# Task instructions
Write out the line with "Graduado [7, 101, 36, 109]" and every later line through the end of the data below, exactly as given, with no pictures in the copy.

++++++++++

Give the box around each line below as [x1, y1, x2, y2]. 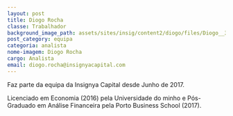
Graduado [7, 101, 36, 109]
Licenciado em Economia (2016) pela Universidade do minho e [7, 94, 186, 102]
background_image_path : [7, 29, 76, 37]
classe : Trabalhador [7, 23, 67, 30]
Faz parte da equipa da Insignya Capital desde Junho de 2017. [7, 80, 185, 88]
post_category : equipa [7, 36, 73, 43]
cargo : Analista [7, 55, 54, 62]
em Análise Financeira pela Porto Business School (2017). [37, 101, 202, 109]
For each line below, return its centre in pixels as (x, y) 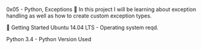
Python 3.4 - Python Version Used (49, 39)
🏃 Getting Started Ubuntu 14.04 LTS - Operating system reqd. (82, 28)
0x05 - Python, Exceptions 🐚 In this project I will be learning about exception (101, 9)
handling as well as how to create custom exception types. (79, 16)
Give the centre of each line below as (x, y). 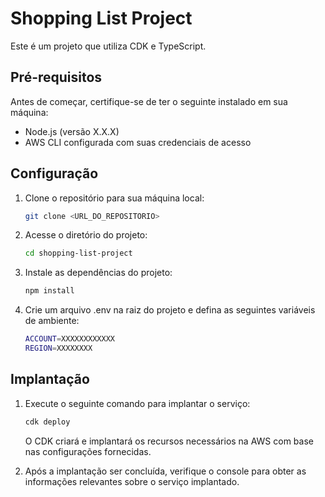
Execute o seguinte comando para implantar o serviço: (137, 403)
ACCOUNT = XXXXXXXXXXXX (69, 339)
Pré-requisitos (56, 77)
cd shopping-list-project (78, 253)
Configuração (54, 173)
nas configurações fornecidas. (88, 451)
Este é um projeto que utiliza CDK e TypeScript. (108, 46)
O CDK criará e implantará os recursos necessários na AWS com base (169, 441)
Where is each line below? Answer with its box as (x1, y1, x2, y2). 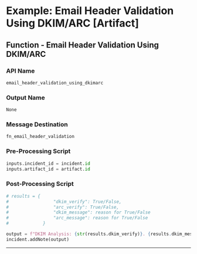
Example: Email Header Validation (6, 4, 174, 18)
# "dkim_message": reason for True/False (6, 209, 151, 215)
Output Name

++++++++++

# Exercise output
Graduado [7, 101, 36, 109]
Licenciado em Economia (2016) pela Universidade do minho e [7, 94, 186, 102]
background_image_path : [7, 29, 76, 37]
classe : Trabalhador [7, 23, 67, 30]
Faz parte da equipa da Insignya Capital desde Junho de 2017. [7, 80, 185, 88]
post_category : equipa [7, 36, 73, 43]
cargo : Analista [7, 55, 54, 62]
em Análise Financeira pela Porto Business School (2017). [37, 101, 202, 109]
For each line below, return its centre in pixels as (x, y) 
Python 3.4 - Python Version Used (49, 39)
🏃 Getting Started Ubuntu 14.04 LTS - Operating system reqd. (82, 28)
0x05 - Python, Exceptions 🐚 In this project I will be learning about exception (101, 9)
handling as well as how to create custom exception types. (79, 16)
Give the centre of each line below as (x, y). 
Execute o seguinte comando para implantar o serviço: (137, 403)
ACCOUNT = XXXXXXXXXXXX (69, 339)
Pré-requisitos (56, 77)
cd shopping-list-project (78, 253)
Configuração (54, 173)
nas configurações fornecidas. (88, 451)
Este é um projeto que utiliza CDK e TypeScript. (108, 46)
O CDK criará e implantará os recursos necessários na AWS com base (169, 441)
Where is each line below? Answer with its box as (x1, y1, x2, y2). 
Example: Email Header Validation (6, 4, 174, 18)
# "dkim_message": reason for True/False (6, 209, 151, 215)
Output Name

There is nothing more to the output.